Il mercato del grano, si teneva invece sotto il Portico del Palazzo Comunale, denominato, proprio per questo, Portico del Grano ogni Mercoledì ed ogni Sabato. Solo il 23 luglio del 1861 era stato abbandonato il vecchio stajo e utilizzato come unità di misura il doppio decalitro, finché, nel 1909, il mercato non venne soppresso[17].

 

 

[1] CORRADI CERVI M., Evoluzione topografica della Piazza Grande di Parma dall’epoca romana alla fine del secolo XIII, in “Archivio Storico per le Province Parmensi, XIV, 1962, pp. 39-51.

[2] PELLEGRI M., Parma medievale, in Parma la città storica, Parma, Silva, 1978, p. 115.

[3] AFFò I., Storia di Parma, Parma, Ducale, 1793, IV, pp. 50, 63. Tale pietra esiste ancora in copia murata sul lato di via Cavour e in originale nei depositi della Galleria Nazionale.

[4] BANZOLA V., Le antiche misure parmigiane. Parma, La Nazionale, 1968, pp. 14-17; PELLEGRI M., Parma medievale, in Parma la città storica, Parma, Silva, 1978, p. 115.

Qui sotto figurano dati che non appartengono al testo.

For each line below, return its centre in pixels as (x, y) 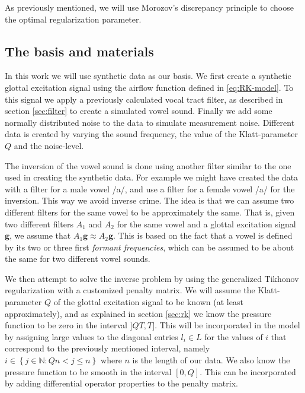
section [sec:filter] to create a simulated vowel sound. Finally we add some (139, 111)
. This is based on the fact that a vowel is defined (203, 235)
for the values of (234, 336)
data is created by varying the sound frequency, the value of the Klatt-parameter (152, 134)
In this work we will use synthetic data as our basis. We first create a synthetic (148, 76)
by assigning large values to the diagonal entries (91, 336)
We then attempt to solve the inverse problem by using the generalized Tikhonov (152, 278)
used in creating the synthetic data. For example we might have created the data (152, 177)
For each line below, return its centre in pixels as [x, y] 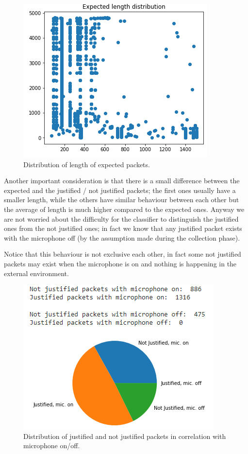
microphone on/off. [52, 445]
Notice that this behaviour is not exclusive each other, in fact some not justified [123, 254]
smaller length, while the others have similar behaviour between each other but [122, 200]
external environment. [36, 273]
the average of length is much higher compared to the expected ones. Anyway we [124, 209]
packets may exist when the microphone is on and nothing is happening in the [120, 263]
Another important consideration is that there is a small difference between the [122, 181]
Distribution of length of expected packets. [87, 164]
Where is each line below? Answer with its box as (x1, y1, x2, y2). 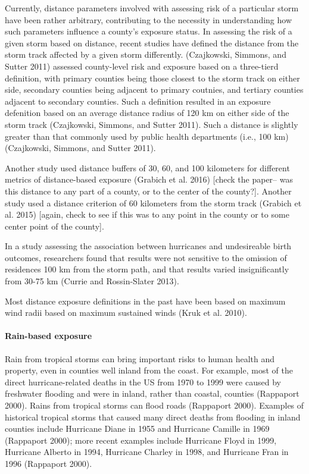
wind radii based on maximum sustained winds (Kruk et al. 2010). (5, 306, 247, 319)
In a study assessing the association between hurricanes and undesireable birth (5, 240, 292, 252)
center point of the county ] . (5, 219, 104, 232)
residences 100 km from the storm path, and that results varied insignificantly (5, 263, 289, 275)
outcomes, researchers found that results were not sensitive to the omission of (5, 251, 287, 263)
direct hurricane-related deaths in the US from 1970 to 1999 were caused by (5, 375, 281, 388)
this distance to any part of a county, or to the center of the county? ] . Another (5, 184, 292, 197)
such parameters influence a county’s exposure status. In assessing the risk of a (5, 25, 292, 37)
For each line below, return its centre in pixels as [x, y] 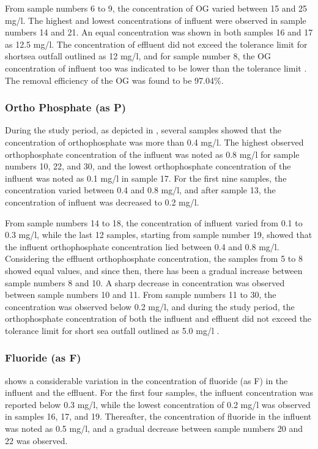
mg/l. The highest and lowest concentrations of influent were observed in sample [156, 20]
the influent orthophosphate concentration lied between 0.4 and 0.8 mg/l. [142, 246]
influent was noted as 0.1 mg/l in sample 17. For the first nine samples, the [146, 178]
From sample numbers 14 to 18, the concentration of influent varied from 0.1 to [154, 222]
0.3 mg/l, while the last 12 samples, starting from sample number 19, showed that [159, 235]
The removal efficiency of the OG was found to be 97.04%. [114, 80]
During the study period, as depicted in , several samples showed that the [143, 130]
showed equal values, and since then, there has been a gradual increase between [154, 270]
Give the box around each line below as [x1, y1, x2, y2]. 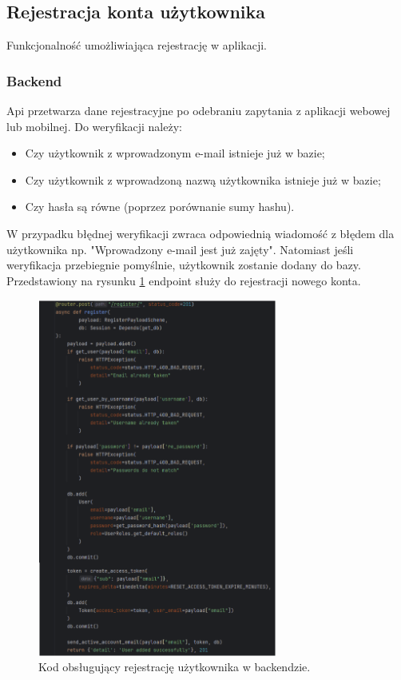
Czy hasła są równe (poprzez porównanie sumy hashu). [25, 198, 295, 215]
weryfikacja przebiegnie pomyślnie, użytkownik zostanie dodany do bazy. [6, 256, 361, 273]
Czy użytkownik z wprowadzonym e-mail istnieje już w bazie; [25, 145, 325, 161]
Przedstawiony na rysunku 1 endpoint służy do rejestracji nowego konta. [6, 272, 361, 288]
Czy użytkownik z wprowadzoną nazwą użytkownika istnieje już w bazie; [25, 171, 381, 188]
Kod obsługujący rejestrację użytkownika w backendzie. [38, 658, 311, 675]
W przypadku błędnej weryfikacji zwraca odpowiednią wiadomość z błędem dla [6, 225, 395, 241]
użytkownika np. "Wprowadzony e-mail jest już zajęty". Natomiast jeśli [6, 241, 354, 257]
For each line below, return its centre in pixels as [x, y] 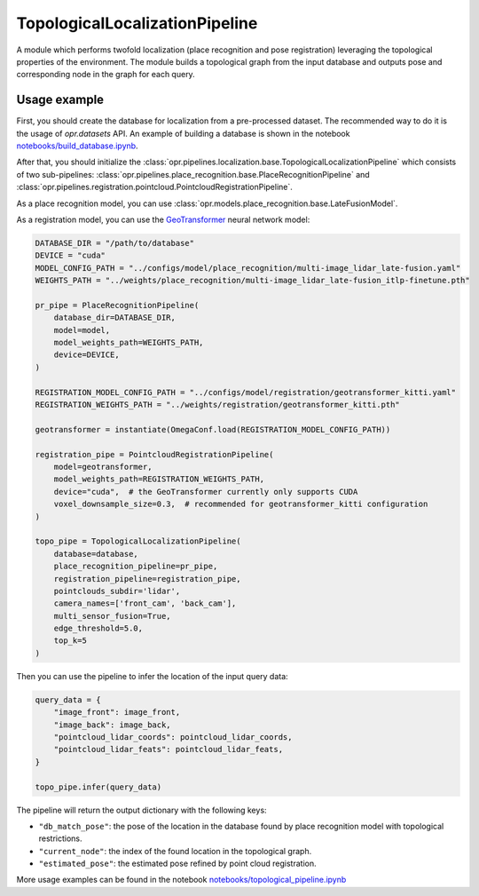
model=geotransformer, [103, 467]
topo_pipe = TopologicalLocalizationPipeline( [138, 541]
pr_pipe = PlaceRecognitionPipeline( [117, 305]
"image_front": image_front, [117, 712]
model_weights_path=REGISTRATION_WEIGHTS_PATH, [159, 479]
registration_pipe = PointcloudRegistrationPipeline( [154, 454]
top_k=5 [71, 641]
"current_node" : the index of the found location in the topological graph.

[5] Statuta Communis Parmae digesta anno MCCLV. Parma, Fiaccadori, 1856, p. 330; MICHELI G., Le corporazioni parmensi d’arti e mestieri, in “Archivio Storico per le province Parmensi”, 1896, p. 13.

[6] Statuta Communis Parmae ab anno MCCLXVI ad annum circuiter MCCCIV. Parma, Fiaccadori, 1857, p. 68: «Capitulum quod bis in hebdomada cuiuslibet mensis, videlicet in die sabbati et in die mercurii, fiat mercatum in civitate Parmae, et omnes volentes possint venire ad vendendum cum rebus suis venalibus ad utrumque dictorum mercatorum, sicut veniunt et soliti sunt venire in die sabbati»; MICHELI G., Le corporazioni parmensi d’arti e mestieri, in “Archivio Storico per le province Parmensi”, 1896, p. 23.

[7] Statuta Communis Parmae ab anno MCCLXVI ad annum circiter MCCCIV. Parma, Fiaccadori, 1857, pp. 66-67.

[8] CAPELLI G., Botteghe di Parma tra Ottocento e Novecento, Parma, PPS, 1993, p. 49.

[9] ASPr, Mappe e Disegni, Vol I; Cfr. MENDOGNI P.P., Il mercato in Piazza Grande in “Gazzetta di Parma”, 1979, 27 gennaio, p. 3.

[10] MENDOGNI P.P., Il mercato in Piazza Grande in “Gazzetta di Parma”, 1979, 27 gennaio, p. 3.

[11] Parma, Collezione privata.

[12] Parma, Galleria Nazionale, Inv n. 991.

[13] Parte citata in MENDOGNI P.P., Il mercato in Piazza Grande in “Gazzetta di Parma”, 1979, 27 gennaio, p. 3 e ripresa in DALL’OLIO E., Sagre, mercati, fiere di Parma e provincia, Parma, Silva, 1979, pp. 88-97 e parte tratta da un manoscritto pubblicato col titolo: La vita privata a Parma nella prima metà delle’Ottocento, in Aurea Parma 10 (1926) pp. 213-227.

[14] CASA E., La vita privata a Parma nella prima metà delle’Ottocento, in “Aurea Parma” 10 (1926) pp. 213-227.

[15] Decreto 10.VII.1813

[16] SITTI G., Parma nel nome delle sue strade, Parma, Fresching, 1929, p. 8.

[17] Delibera Consiglio Comunale 18.XII.1909.